Lincoln Steffens and "The Shame of the Cities" (1904)
Lincoln Steffens' The Shame of the Cities, published as a book in 1904 after a series of articles in McClure's Magazine, was the most influential expose of political corruption in American history. Steffens traveled to St. Louis, Minneapolis, Pittsburgh, Philadelphia, Chicago, and New York, documenting the specific mechanics of municipal corruption in each city. His achievement was not simply to reveal that corruption existed, everyone knew that, but to demonstrate that it was systematic, that it followed predictable patterns, and that it was not the work of a few bad individuals but of a political-economic system.
In St. Louis, Steffens documented how a coalition of politicians and businessmen had turned the city into what he called "the worst governed city in the nation." The boodle system operated openly: city contracts were awarded to the highest briber, franchises for streetcars and utilities were sold to private companies that kicked back a portion to the politicians who approved them, and the police were used to protect the operations of gambling houses and brothels that paid tribute to the machine. Circuit Attorney Joseph Folk, who cooperated with Steffens, secured the indictment of a dozen city officials and businessmen, and was subsequently elected governor of Missouri on a reform platform.
In Minneapolis, Steffens exposed the regime of Mayor Albert Alonzo "Doc" Ames, whose police chief had organized a criminal protection racket.

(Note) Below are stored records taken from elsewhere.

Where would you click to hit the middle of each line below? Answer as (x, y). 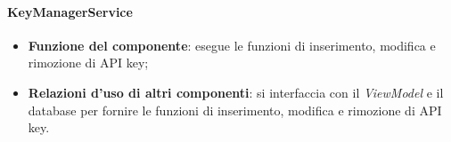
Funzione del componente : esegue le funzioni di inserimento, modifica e (232, 45)
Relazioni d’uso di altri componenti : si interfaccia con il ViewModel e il (236, 92)
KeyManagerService (70, 11)
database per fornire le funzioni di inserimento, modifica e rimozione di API (235, 110)
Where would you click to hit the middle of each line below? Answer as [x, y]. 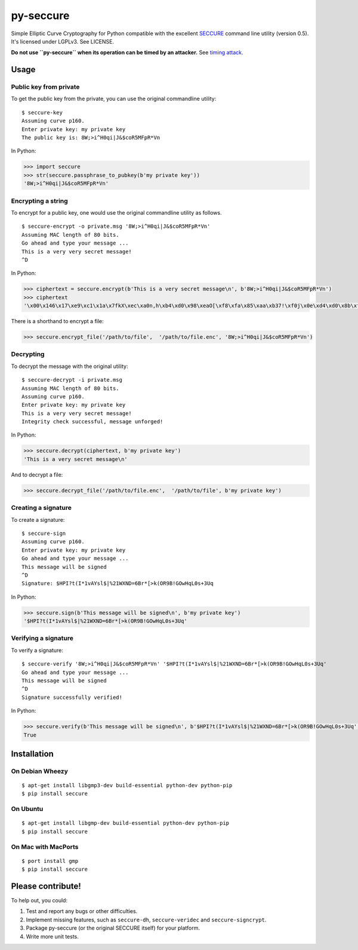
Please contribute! [46, 886]
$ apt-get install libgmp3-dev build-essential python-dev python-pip [127, 785]
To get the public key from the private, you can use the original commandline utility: [114, 99]
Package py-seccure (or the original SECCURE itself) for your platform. [113, 928]
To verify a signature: [37, 650]
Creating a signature [41, 508]
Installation [32, 753]
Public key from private [45, 87]
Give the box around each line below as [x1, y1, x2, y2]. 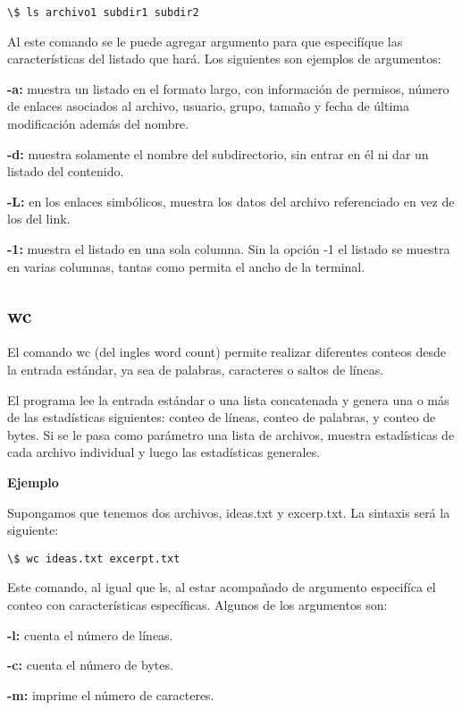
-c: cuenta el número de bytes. [7, 655, 173, 674]
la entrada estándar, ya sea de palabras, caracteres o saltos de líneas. [7, 359, 384, 378]
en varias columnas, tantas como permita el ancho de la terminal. [7, 257, 365, 275]
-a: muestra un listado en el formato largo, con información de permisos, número [7, 79, 449, 97]
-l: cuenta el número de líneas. [7, 625, 173, 644]
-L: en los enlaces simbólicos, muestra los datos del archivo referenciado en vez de [7, 191, 455, 210]
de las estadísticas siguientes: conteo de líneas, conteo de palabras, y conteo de [7, 408, 436, 427]
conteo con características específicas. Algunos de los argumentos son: [7, 595, 388, 613]
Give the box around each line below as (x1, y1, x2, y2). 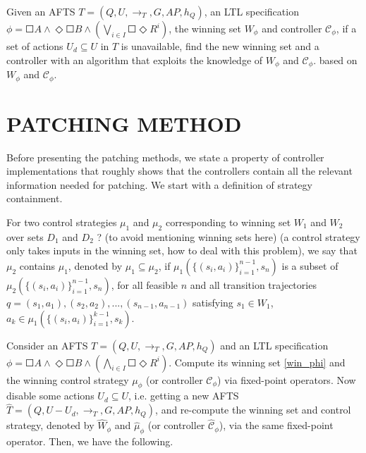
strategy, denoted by (6, 418, 94, 433)
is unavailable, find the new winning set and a (121, 39, 319, 53)
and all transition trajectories (190, 277, 317, 292)
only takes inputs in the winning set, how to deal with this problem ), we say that (6, 243, 358, 258)
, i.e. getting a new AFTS (128, 388, 239, 403)
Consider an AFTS (6, 337, 88, 352)
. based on (313, 52, 358, 67)
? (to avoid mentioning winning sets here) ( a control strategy (97, 229, 360, 244)
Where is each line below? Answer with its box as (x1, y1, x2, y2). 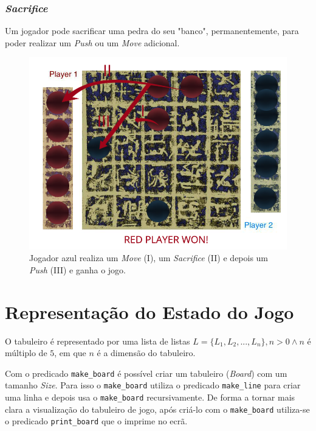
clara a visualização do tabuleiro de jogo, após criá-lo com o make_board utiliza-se (5, 402, 310, 415)
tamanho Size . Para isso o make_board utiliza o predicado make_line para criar (5, 379, 301, 391)
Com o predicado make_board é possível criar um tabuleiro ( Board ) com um (5, 366, 287, 379)
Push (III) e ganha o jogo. (29, 263, 126, 276)
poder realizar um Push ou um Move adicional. (5, 36, 180, 49)
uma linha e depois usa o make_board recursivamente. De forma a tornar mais (5, 391, 295, 404)
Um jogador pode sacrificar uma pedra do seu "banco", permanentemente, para (5, 24, 299, 37)
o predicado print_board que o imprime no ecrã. (5, 415, 188, 427)

Under Ames, the police department was transformed into a criminal enterprise: officers collected regular payments from brothels, gambling houses, and saloons, with a fixed schedule of prices. The chief of police, Fred Ames (the mayor's brother), personally oversaw the collections. Detectives ran confidence games and burglary rings under police protection. Grand jury indictments eventually brought down the Ames regime, with the mayor fleeing to Indiana to avoid prosecution.

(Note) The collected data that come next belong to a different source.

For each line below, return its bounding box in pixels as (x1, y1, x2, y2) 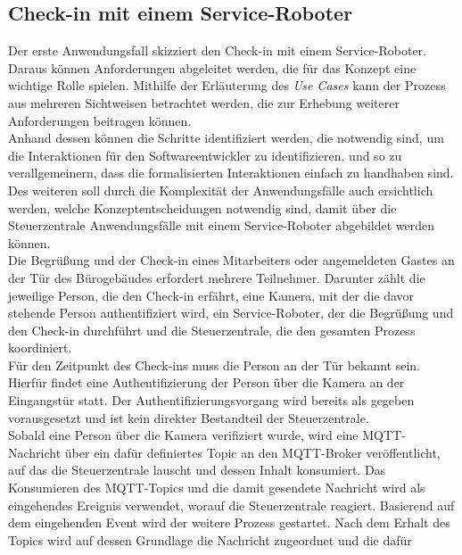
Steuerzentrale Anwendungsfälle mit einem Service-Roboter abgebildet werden (8, 216, 435, 235)
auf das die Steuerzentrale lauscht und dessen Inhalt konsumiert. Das (8, 460, 386, 479)
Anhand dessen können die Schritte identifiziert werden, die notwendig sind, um (8, 128, 444, 147)
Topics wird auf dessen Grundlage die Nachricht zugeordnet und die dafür (8, 530, 412, 549)
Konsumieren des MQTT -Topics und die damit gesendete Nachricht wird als (8, 478, 425, 497)
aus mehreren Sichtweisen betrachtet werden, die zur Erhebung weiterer (8, 93, 400, 112)
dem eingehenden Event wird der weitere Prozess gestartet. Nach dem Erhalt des (8, 513, 450, 532)
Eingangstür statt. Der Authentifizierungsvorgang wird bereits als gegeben (8, 391, 415, 410)
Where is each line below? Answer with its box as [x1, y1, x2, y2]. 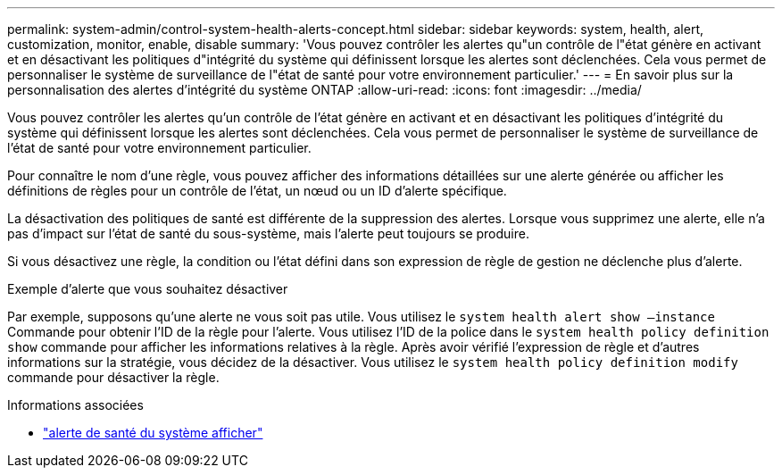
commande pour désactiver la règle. [7, 370, 220, 385]
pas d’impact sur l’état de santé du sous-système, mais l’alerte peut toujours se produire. [7, 226, 529, 241]
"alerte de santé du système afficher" [43, 425, 263, 440]
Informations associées [7, 397, 144, 412]
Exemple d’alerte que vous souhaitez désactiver [7, 281, 288, 296]
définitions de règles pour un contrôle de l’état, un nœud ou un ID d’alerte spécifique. [7, 183, 507, 198]
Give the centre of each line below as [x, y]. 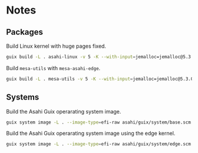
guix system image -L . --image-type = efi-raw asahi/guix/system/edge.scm [99, 144]
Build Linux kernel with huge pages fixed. [56, 46]
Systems [23, 97]
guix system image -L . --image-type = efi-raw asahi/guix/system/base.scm [99, 122]
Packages [24, 32]
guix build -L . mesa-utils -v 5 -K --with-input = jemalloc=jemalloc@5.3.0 [100, 79]
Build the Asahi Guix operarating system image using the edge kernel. [91, 134]
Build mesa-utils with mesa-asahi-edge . [53, 68]
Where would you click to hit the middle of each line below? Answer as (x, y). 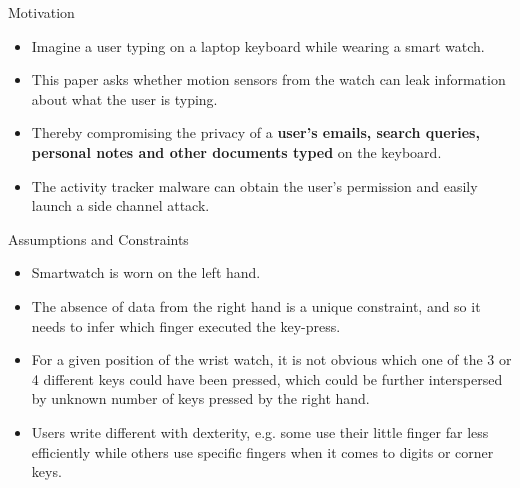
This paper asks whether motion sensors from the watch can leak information (268, 79)
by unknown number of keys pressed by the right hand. (200, 398)
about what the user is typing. (124, 98)
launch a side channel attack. (120, 205)
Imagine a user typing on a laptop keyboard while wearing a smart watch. (258, 45)
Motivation (41, 12)
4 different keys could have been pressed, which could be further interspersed (267, 378)
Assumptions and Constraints (98, 238)
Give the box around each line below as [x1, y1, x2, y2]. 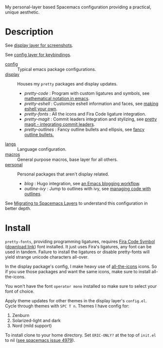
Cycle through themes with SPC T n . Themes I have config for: [5, 303, 129, 309]
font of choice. [5, 288, 35, 294]
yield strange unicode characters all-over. [5, 254, 89, 260]
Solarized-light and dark [12, 317, 61, 323]
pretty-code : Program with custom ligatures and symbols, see [24, 90, 150, 96]
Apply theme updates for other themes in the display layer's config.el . [5, 297, 147, 303]
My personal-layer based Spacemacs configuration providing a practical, [5, 4, 152, 10]
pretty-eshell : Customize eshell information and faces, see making [24, 101, 159, 106]
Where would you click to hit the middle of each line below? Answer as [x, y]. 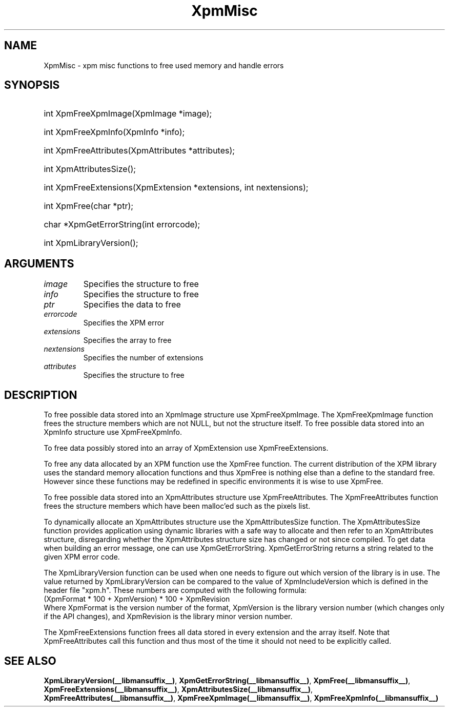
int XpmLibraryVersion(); [91, 243]
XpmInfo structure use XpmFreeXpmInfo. [113, 432]
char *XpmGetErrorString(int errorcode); [122, 225]
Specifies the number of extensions [143, 358]
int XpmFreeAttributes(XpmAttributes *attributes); [139, 151]
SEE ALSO [30, 661]
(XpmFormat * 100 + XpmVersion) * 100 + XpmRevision [137, 599]
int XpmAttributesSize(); [90, 169]
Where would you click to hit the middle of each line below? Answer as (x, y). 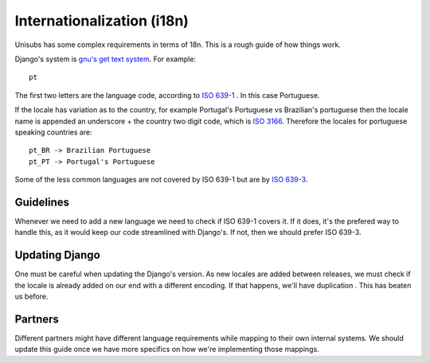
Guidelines (42, 202)
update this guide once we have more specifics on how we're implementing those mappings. (167, 349)
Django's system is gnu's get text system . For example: (106, 59)
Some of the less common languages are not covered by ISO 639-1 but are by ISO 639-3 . (161, 180)
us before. (31, 297)
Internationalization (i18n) (102, 21)
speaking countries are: (53, 132)
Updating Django (58, 255)

In Philadelphia, Steffens found the most sophisticated corruption of all; a Republican machine so thoroughly entrenched that it had eliminated any meaningful opposition. The machine, led by Israel Durham and financed by industrial interests, controlled every level of city government. Elections were so thoroughly rigged; through voter registration fraud, ballot stuffing, and physical intimidation; that reform candidates had no realistic chance of winning. Steffens called Philadelphia "corrupt and contented" because the machine's control was so complete that citizens had given up on the possibility of honest government.
Ida Tarbell and Standard Oil-Government Collusion
Ida Tarbell's The History of the Standard Oil Company, serialized in McClure's Magazine from 1902 to 1904 and published as a book in 1904, was the definitive exposure of how a private corporation could corrupt government at every level to create and maintain a monopoly. Tarbell spent five years researching Standard Oil's practices, producing a 700-page documented account that traced how John D. Rockefeller's company used bribery, espionage, price manipulation, and political corruption to crush competitors and dominate the American oil industry.
Tarbell's work documented specific instances of government corruption. Standard Oil had bribed Ohio state legislators to prevent anti-monopoly legislation. It had corrupted railroad regulators to maintain the discriminatory freight rate system that gave it an insurmountable cost advantage over competitors. It had used its political influence to obtain favorable rulings from courts. And it had maintained a network of political operatives and lobbyists whose job was to prevent any government action that might threaten the monopoly. The company's political operations were, in Tarbell's phrase, "the perfection of the system of buying government."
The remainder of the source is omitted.